Problem to solve: The required answer is the data below, restated word for word with images omitted.

(Records from a collection)
-- Opening Marker --
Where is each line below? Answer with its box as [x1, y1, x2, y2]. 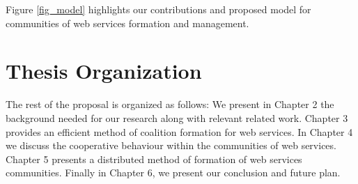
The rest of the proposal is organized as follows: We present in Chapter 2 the [6, 97, 334, 112]
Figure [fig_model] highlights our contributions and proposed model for [6, 2, 311, 16]
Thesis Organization [6, 56, 202, 85]
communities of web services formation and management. [6, 15, 249, 30]
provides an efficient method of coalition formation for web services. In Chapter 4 [6, 124, 353, 139]
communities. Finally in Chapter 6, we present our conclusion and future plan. [6, 165, 341, 180]
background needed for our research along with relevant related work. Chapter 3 [6, 110, 348, 125]
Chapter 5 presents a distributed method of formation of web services [6, 151, 302, 166]
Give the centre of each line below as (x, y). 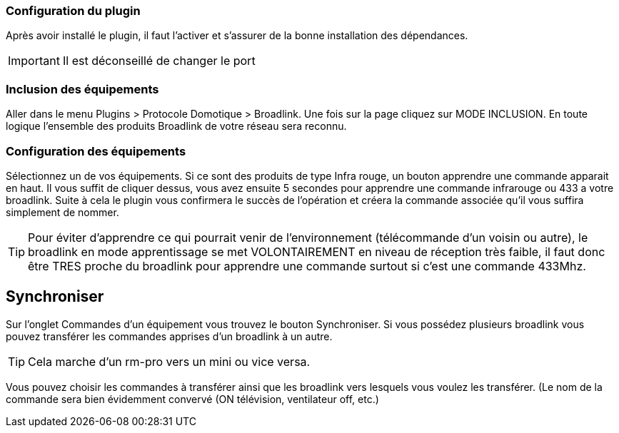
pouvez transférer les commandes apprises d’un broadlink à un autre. (169, 336)
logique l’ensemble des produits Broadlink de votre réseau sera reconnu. (176, 126)
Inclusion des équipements (82, 89)
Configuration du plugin (73, 11)
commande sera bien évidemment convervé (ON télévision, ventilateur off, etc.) (192, 399)
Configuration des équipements (96, 151)
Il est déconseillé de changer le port (159, 61)
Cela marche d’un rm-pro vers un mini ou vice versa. (169, 361)
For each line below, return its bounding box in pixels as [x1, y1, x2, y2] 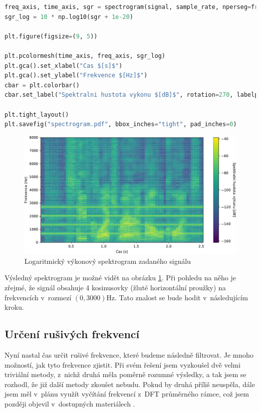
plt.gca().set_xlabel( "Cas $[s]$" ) [4, 62, 123, 69]
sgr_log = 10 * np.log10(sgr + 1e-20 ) [4, 13, 133, 20]
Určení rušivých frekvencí [4, 326, 140, 342]
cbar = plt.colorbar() [4, 81, 80, 89]
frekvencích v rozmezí [4, 292, 71, 302]
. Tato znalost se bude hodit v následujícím [114, 292, 248, 302]
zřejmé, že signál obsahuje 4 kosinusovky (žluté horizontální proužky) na [4, 282, 226, 292]
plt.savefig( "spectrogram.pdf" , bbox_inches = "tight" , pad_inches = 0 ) [4, 121, 237, 128]
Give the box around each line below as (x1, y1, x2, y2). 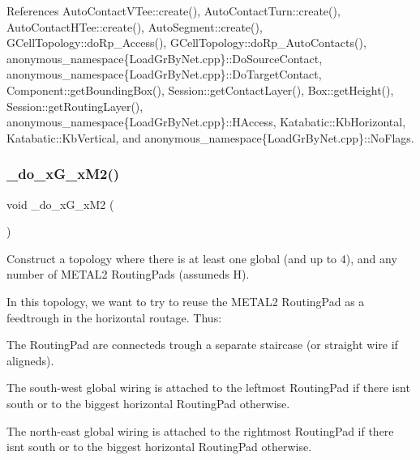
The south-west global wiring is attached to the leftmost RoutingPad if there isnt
-- Closing Marker --
Result below:
Where is each line below? Answer with its box as [x1, y1, x2, y2]. 
The rest of the proposal is organized as follows: We present in Chapter 2 the [6, 97, 334, 112]
Figure [fig_model] highlights our contributions and proposed model for [6, 2, 311, 16]
Thesis Organization [6, 56, 202, 85]
communities of web services formation and management. [6, 15, 249, 30]
provides an efficient method of coalition formation for web services. In Chapter 4 [6, 124, 353, 139]
communities. Finally in Chapter 6, we present our conclusion and future plan. [6, 165, 341, 180]
background needed for our research along with relevant related work. Chapter 3 [6, 110, 348, 125]
Chapter 5 presents a distributed method of formation of web services [6, 151, 302, 166]
Give the centre of each line below as (x, y). 
pouvez transférer les commandes apprises d’un broadlink à un autre. (169, 336)
logique l’ensemble des produits Broadlink de votre réseau sera reconnu. (176, 126)
Inclusion des équipements (82, 89)
Configuration du plugin (73, 11)
commande sera bien évidemment convervé (ON télévision, ventilateur off, etc.) (192, 399)
Configuration des équipements (96, 151)
Il est déconseillé de changer le port (159, 61)
Cela marche d’un rm-pro vers un mini ou vice versa. (169, 361)
For each line below, return its bounding box in pixels as [x1, y1, x2, y2] 
plt.gca().set_xlabel( "Cas $[s]$" ) [4, 62, 123, 69]
sgr_log = 10 * np.log10(sgr + 1e-20 ) [4, 13, 133, 20]
Určení rušivých frekvencí [4, 326, 140, 342]
cbar = plt.colorbar() [4, 81, 80, 89]
frekvencích v rozmezí [4, 292, 71, 302]
. Tato znalost se bude hodit v následujícím [114, 292, 248, 302]
zřejmé, že signál obsahuje 4 kosinusovky (žluté horizontální proužky) na [4, 282, 226, 292]
plt.savefig( "spectrogram.pdf" , bbox_inches = "tight" , pad_inches = 0 ) [4, 121, 237, 128]
Give the box around each line below as (x1, y1, x2, y2). 
The south-west global wiring is attached to the leftmost RoutingPad if there isnt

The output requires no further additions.